Ruminating on the free banking debate earlier this morning, it occurred to me that this probably isn’t the best time for banks to be asking their customers what financial products they are prepared to pay for, and how much they are prepared to pay for them.
RUMINATING ON THE free banking debate earlier this morning, it occurred to me that this probably isn’t the best time for banks to be asking their customers what financial products they are prepared to pay for, and how much they are prepared to pay for them.
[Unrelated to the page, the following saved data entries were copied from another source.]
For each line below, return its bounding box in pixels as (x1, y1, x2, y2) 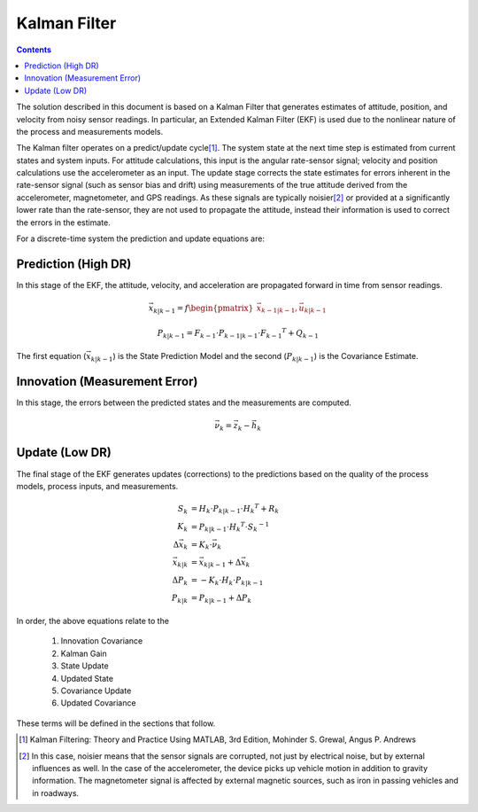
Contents (16, 44, 52, 55)
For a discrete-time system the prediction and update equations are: (16, 233, 266, 244)
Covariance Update (60, 685, 132, 696)
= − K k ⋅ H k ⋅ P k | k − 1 (190, 574, 264, 587)
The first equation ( (16, 351, 87, 362)
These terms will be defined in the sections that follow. (16, 718, 216, 729)
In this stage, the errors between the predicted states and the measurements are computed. (16, 397, 351, 408)
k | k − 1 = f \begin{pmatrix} (153, 303, 254, 315)
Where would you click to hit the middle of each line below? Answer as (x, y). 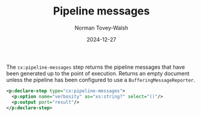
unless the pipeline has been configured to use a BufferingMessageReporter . (101, 80)
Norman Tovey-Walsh (101, 28)
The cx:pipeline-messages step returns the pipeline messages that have (96, 67)
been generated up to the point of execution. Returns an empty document (98, 73)
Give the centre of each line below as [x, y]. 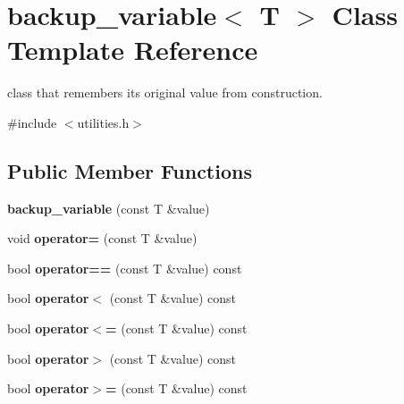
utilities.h [103, 122]
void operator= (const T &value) [102, 238]
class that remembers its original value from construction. [165, 93]
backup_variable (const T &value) [109, 208]
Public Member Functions [130, 170]
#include [32, 122]
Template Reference [133, 50]
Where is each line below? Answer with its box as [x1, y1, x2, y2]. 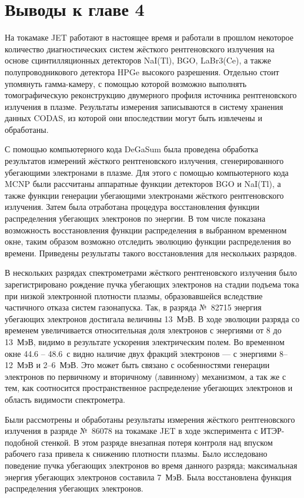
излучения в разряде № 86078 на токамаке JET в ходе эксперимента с [5, 425, 258, 437]
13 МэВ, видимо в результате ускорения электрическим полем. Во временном [5, 335, 285, 347]
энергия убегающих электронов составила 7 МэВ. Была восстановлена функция [5, 470, 292, 483]
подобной [5, 436, 39, 448]
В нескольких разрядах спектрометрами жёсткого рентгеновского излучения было [5, 266, 298, 279]
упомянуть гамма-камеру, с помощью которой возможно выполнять [5, 77, 247, 89]
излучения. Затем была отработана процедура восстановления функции [5, 200, 259, 213]
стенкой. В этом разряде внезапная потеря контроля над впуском [41, 436, 273, 448]
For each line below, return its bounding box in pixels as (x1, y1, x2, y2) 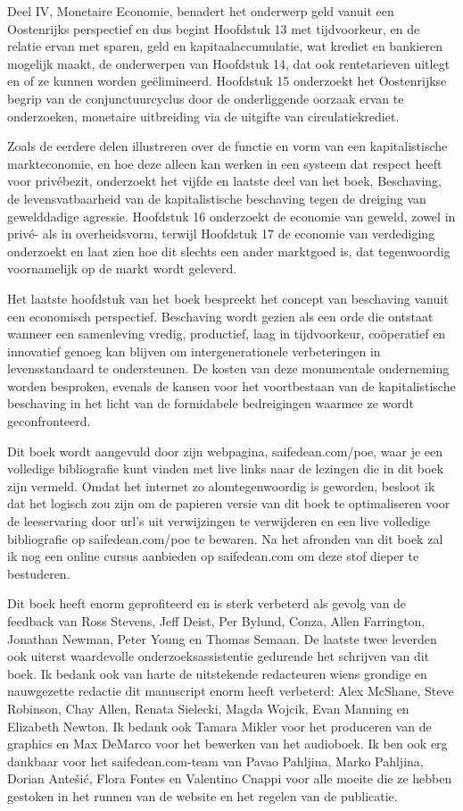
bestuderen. (7, 564, 70, 582)
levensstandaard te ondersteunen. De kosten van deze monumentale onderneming (7, 359, 450, 378)
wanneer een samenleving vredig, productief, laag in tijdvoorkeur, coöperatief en (7, 324, 446, 343)
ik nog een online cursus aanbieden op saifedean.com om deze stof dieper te (7, 547, 419, 565)
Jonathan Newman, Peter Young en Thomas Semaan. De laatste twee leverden (7, 629, 437, 648)
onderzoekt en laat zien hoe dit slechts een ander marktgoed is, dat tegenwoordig (7, 241, 451, 260)
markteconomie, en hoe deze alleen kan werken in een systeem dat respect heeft (7, 154, 442, 172)
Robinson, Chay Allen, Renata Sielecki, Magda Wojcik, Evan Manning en (7, 698, 409, 717)

Given the trouncing some of the UK’s biggest banks have had recently over alleged dodgy dealings, most people’s answer would probably be ‘Nothing’. Indeed, many are already paying far too much for the most basic transactions, as an email thatlanded in my inbox this morning reminded me.
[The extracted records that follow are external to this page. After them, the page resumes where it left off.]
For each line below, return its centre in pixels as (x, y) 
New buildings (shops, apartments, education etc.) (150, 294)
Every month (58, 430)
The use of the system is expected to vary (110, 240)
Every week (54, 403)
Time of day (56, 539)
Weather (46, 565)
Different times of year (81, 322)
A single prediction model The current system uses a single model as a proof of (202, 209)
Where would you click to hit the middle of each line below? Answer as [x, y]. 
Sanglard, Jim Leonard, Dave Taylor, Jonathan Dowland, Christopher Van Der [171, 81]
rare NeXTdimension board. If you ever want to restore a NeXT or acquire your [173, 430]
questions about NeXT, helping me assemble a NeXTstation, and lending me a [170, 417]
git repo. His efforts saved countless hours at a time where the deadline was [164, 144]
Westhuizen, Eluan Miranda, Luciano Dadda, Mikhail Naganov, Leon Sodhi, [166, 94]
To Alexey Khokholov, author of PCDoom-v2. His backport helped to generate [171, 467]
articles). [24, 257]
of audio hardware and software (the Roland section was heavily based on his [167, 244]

Displaying an ingenuity that would surely be better used on reforming their practices and improving their products, some UK banks are apparently exploiting the need of expat retirees to transfer their pensions overseas. According to research published by TransferWise today, banks have ‘turned foreign transfers into a half a billion pound a year river of gold’. The research claims that banks use a combination of sky-high transfer fees — somewhat disproportionate to the click of a button required to electronically move money between accounts — and poor exchange rates to pocket £419 million a year from the one million British pensioners living abroad.
I am usually deeply sceptical about research and reports like this, but I can believe the results of this one. Banks have a penchant for charging ‘administrative’ fees for the most straightforward transactions such as withdrawing cash, transferring money or offering overdraft facilities. That they are apparently swindling UK pensioners out of sizeable chunks of their pensions to increase their profits is hardly surprising. Just another entry in the catalogue of dishonesty and greed to which UK banks have contributed so much recently.
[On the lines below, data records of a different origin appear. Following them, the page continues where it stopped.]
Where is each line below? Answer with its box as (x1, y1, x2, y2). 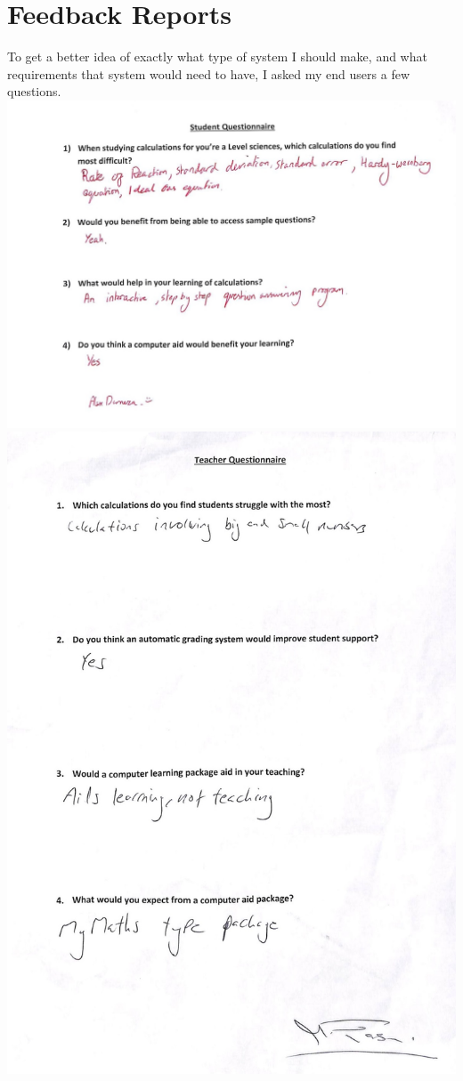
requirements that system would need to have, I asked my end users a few (7, 64, 410, 83)
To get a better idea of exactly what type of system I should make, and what (7, 47, 427, 66)
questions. (7, 82, 61, 101)
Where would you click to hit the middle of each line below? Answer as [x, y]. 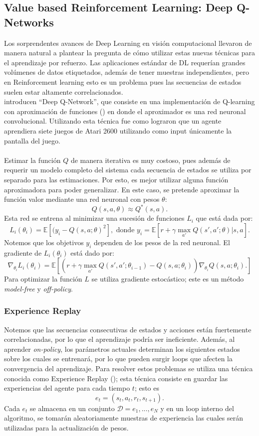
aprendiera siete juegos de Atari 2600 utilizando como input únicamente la [118, 130]
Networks [29, 22]
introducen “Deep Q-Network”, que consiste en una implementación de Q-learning [129, 101]
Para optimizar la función [43, 279]
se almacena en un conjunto [72, 408]
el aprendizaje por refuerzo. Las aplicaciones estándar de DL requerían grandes [125, 62]
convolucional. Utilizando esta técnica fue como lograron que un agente [113, 121]
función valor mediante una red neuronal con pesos [82, 199]

It has also emerged this week that RBS is being investigated by the US Federal Reserve and the Department of Justice after information submitted in its half-yearly report. What all of this shows is that it is too early to have the free banking debate. Before they can have a reasoned discussion with their customers about the cost of its products, the UK’s financial sector needs to regain their trust and respect. And by the looks of it that is going to take a long time.